22 de setembro de 2011

O inferno de Dante e o de Mary Baxter I


por João A. de Souza Filho

No livro As Divinas Revelações do Inferno Mary Baxter descreve as “revelações” que ela teve do inferno, quando o Senhor Jesus a tomou pela mão e lhe deu a missão de contar ao mundo como é o inferno. Confesso que cada pessoa que se diz arrebatada ao céu e ao inferno traz um relato diferente e às vezes contraditório um com o outro. Isso é até possível porque cada pessoa tem um insight (visão ou percepção) diferente da outra. No entanto o relato dessa autora é quase inacreditável. Seu guia pelas salas e dependências do inferno é Jesus que explica pra ela a razão e o porquê tal pessoa está em grande sofrimento.

Jesus mostra para ela as entranhas do inferno. A autora fala dos sofrimentos das pessoas e dos diálogos destas com Jesus, mostrando-se arrependida de ali estarem, pedindo misericórdia.
Bem – eu desconfiava de que anos atrás lera alguma coisa a respeito do inferno – e decidi reler aDivina Comédia de Dante Alighieri, conhecida como o inferno de Dante.
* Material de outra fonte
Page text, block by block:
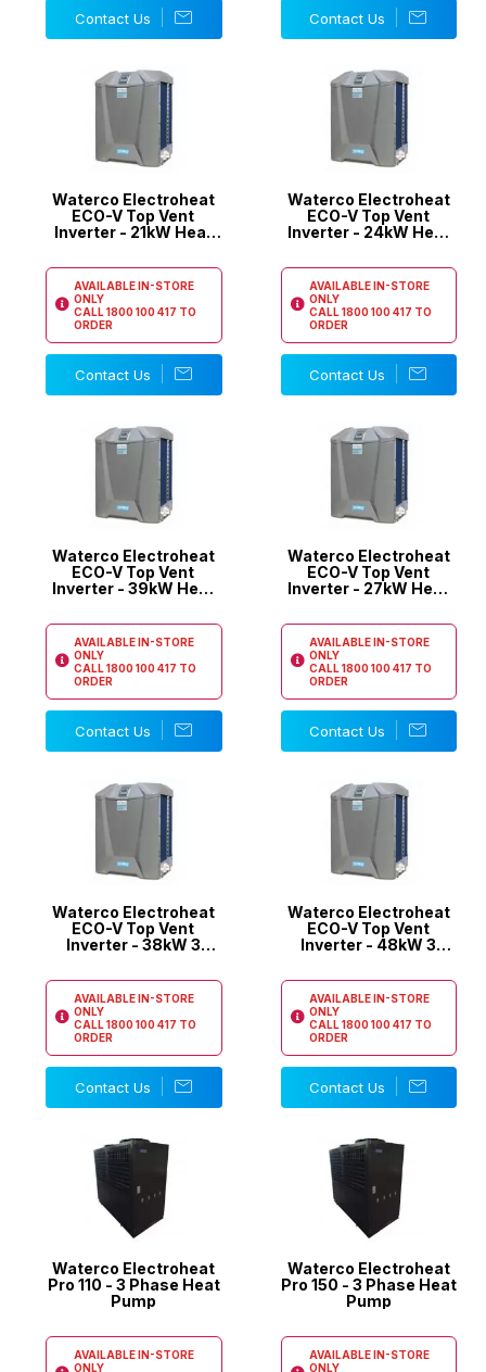
Contact Us Contact Us
Waterco Electroheat
ECO-V Top Vent
Inverter - 21kW Heat
AVAILABLE IN-STORE
ONLY
CALL1800 100 417 TO
ORDER
Contact Us
Waterco Electroheat
ECO-V Top Vent
Inverter - 24kW Heat
AVAILABLE IN-STORE
ONLY
CALL 1800 100 417 TO
ORDER
Contact Us
Waterco Electroheat
ECO-V Top Vent
Inverter - 39kW Heat
AVAILABLE IN-STORE
ONLY
CALL1800 100 417 TO
ORDER
Contact Us
Waterco Electroheat
ECO-V Top Vent
Inverter - 27kW Heat
AVAILABLE IN-STORE
ONLY
CALL 1800 100 417 TO
ORDER
Contact Us
Waterco Electroheat
ECO-V Top Vent
Inverter - 38kW 3
Pump
AVAILABLE IN-STORE
ONLY
CALL1800 100 417 TO
ORDER
Contact Us
Waterco Electroheat
ECO-V Top Vent
Inverter - 48kW 3
Pump
AVAILABLE IN-STORE
ONLY
CALL 1800 100 417 TO
ORDER
Contact Us
Waterco Electroheat
Pro 110 - 3 Phase Heat
Pump
AVAILABLE IN-STORE
ONLY
Waterco Electroheat
Pro 150 - 3 Phase Heat
Pump
AVAILABLE IN-STORE
ONLY

Em minha análise percebi que a autora mencionada trocou o poeta Virgílio, que conduz Dante pelos vários círculos do inferno, por Jesus. Enquanto Dante relata os vários círculos aprofundados do inferno em que cada círculo tem buracos e poços onde jazem as almas dos pecadores sendo castigados pelos demônios, Mary Baxter fala a mesma coisa. Cita os poços, a forma de sofrimento das pessoas, tudo igualzinho ao inferno de Dante Alighieri. Às vezes muda o cenário, mas não ameniza os sofrimentos dos ímpios, tendo sempre ao seu lado o Senhor Jesus.

Assim, Virgílio, o poeta no inferno de Dante, que é quem conduz com segurança o autor italiano é trocado por Jesus, da autora Mary Baxter.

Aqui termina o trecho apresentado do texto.